La promessa a mia madre

La mia vicenda personale si lega a doppia mandata a quella di Andrea Fortunato. Ma facciamo un passo indietro a quando nel 1990 viviamo le Notti Magiche, sentitissime e indelebili. Io ho tre anni e davanti al televisore imito le esultanze di quel calciatore esplosivo durante quella manifestazione, Salvatore Schillaci. Me lo raccontano, non me lo ricordo, ma chiedo a mia madre in che squadra gioca Totò è in quel momento che mi innamoro della parola Juventus nonostante io sia nato a Roma in una famiglia di romanisti.

Passano gli anni e arrivano i Mondiali del 1994 negli Stati Uniti, quelli in cui ad appena sette anni inizio ad avere una qualche concezione del calcio e di come questo funzioni. La stagione 1994/95 è la prima in cui seguo la Juventus, in cui mi metto sognante alla radiolina aspettando di rivedere le prime gesta di Alessandro Del Piero a 90° minuto. Anche io sono travolto da una diagnosi di quelle che non si vorrebbe mai sentire, streptococco beta emolitico con conseguente endocardite e prolasso alla valvola cardiaca aortica.

Vengo ricoverato il 4 aprile, tra la vita e la morte, ma non mollo, lotto e rialzo la testa. Passano i giorni e arriva quel 25 aprile maledetto, l’annuncio ci arriva da quell’edizione straordinaria dal telegiornale. Non so il motivo, ma quell’immane tragedia invece di spaventarsi mi da una forza straordinaria, sento che Andrea è entrato dentro di me. Guardo mia madre, sfinita e seduta su una poltrona al fianco del mio lettino d’ospedale, e fissandola negli occhi le dico: “Mamma, non ti preoccupare, vivrò anche per lui”.

Sono passati 28 anni da quel momento e non c’è giorno in cui io non abbia provato a far vivere Andrea Fortunato dentro di me.
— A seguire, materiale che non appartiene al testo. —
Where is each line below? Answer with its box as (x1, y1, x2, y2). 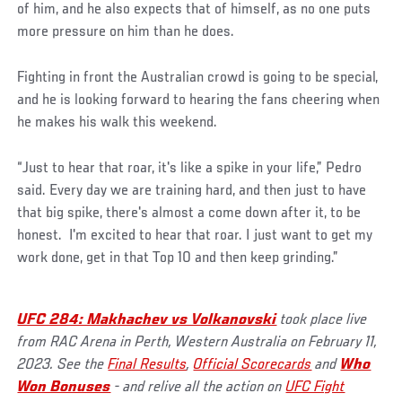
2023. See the (17, 356, 109, 373)
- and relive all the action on (110, 379, 286, 396)
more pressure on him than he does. (17, 23, 235, 40)
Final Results (108, 356, 188, 373)
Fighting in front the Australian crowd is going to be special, (17, 69, 379, 86)
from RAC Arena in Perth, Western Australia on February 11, (17, 334, 378, 351)
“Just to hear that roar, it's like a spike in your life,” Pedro (17, 160, 363, 177)
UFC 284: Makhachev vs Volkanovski (17, 311, 277, 328)
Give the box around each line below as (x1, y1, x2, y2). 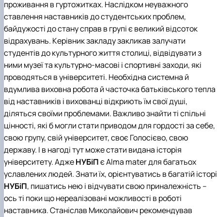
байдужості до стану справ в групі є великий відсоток (4, 23, 198, 34)
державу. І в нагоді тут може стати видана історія (4, 144, 182, 155)
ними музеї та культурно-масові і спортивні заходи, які (4, 59, 201, 70)
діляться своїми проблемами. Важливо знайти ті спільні (4, 108, 206, 119)
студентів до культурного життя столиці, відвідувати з (4, 47, 201, 58)
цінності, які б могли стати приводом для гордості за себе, (4, 120, 215, 131)
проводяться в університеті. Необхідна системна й (4, 71, 189, 82)
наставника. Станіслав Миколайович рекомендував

L’ho visto passare da fratello maggiore, con i suoi 23 anni rispetto ai miei 8, a fratello minore visto che oggi, tre interventi a cuore aperto dopo, io ne ho quasi 37 e lui come tutti gli angeli non invecchia mai è ancora a 23. Non so se Andrea da qualche parte senta questo mio gesto di continua lotta contro il mio, seppur diverso, male che ci accomuna per quel 1995 balordo ma impossibile da dimenticare. Non so se Andrea sia fiero di me, dalla stella in cui si trova. Lo vorrei solo abbracciare e dirgli che fino all’ultimo giorno della mia vita lotterò anche per lui.

Ciao Andrea, non ti dimenticherò mai.